I don't think you'll ever understand how much you meant to me. When I think about the people who've caused me the most pain in my life, you're at the top of the list alongside my dad. I was so innocent, and I was so full of love. All I wanted was to love you. It's not your fault entirely. It all comes down to circumstances and timing as well. If you met me a bit earlier on in my life, I wouldn't have opened myself up. I was trying a new thing and you were there. I found myself being more vulnerable than I ever had in my life. I was so sure that you felt the same way but you told me that I was a hopeless romantic and you just wanted a **** buddy. I was young and I was desperate for your love. I compromised myself and my values, desperately urging you to use me so I could get some of that love. You still refused. I gave it my all, and no matter what I did, I couldn't make myself good enough for you.

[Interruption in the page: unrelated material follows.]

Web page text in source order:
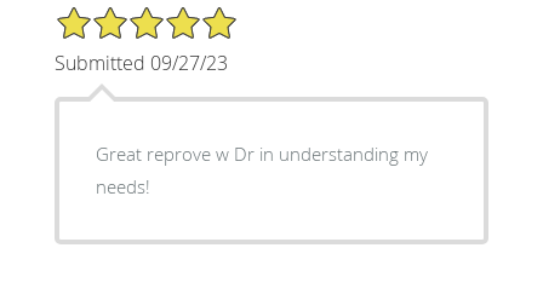
5/5 Star Rating
Submitted 09/27/23
Great reprove w Dr in understanding my
needs!

I spent the next year at school saying **** it and sleeping with anyone who wanted to sleep with me. I was broken and I no longer was the hopeless romantic that you pictured me out to be. I became cold and I never let myself be vulnerable again. I masked my feelings for you with pointless infatuations and called it moving on. I hated you for the person that I became. That one night that we did happen, I think about it all the time, wishing that I enjoyed it more. You'll never understand the pain that I felt when after everything, after me going off the deep end, you still didn't want to be **** buddies. No matter what I do I'll never be good enough for you. It's not your fault that you don't feel the same way, but you didn't have to rub it in. I don't think you understood the extent of my love for you. I tell strangers about you. Nobody I meet compares to the feelings that I feel for you. I'll never understand how you could have used him when you didn't love him but you couldn't do the same to me. I want to think it's because you loved me too much to use me but I don't think I'll ever know how you truly feel.
That two month break did nothing because the moment we reconnected, I found myself hoping again. I wish that I could kill that hope, I really do. I don't think that I can just be friends with you but I don't want to hurt you like that. I know that one of the reasons you refused was because you didn't want to lose our friendship. I don't want you to think that after everything, despite not doing anything, you still lost our friendship. But it's so hard for me. Looking at you makes me sad. Your existence makes me sad and my biggest fear is that I'll never get over you.
I wish she never hurt you like that. Because then, maybe you'd be able to love. It's just a self-perpetrating cycle of broken hearts and cold souls and I miss who I used to be. But it's not your fault. It's not your fault that I can't get over you and it's not your fault that I can't love myself anymore. I'm done being angry at you for sometimes leading me on. Because it's more than just that. I know this has got to do with me too. I love you so much but I wish I never met you.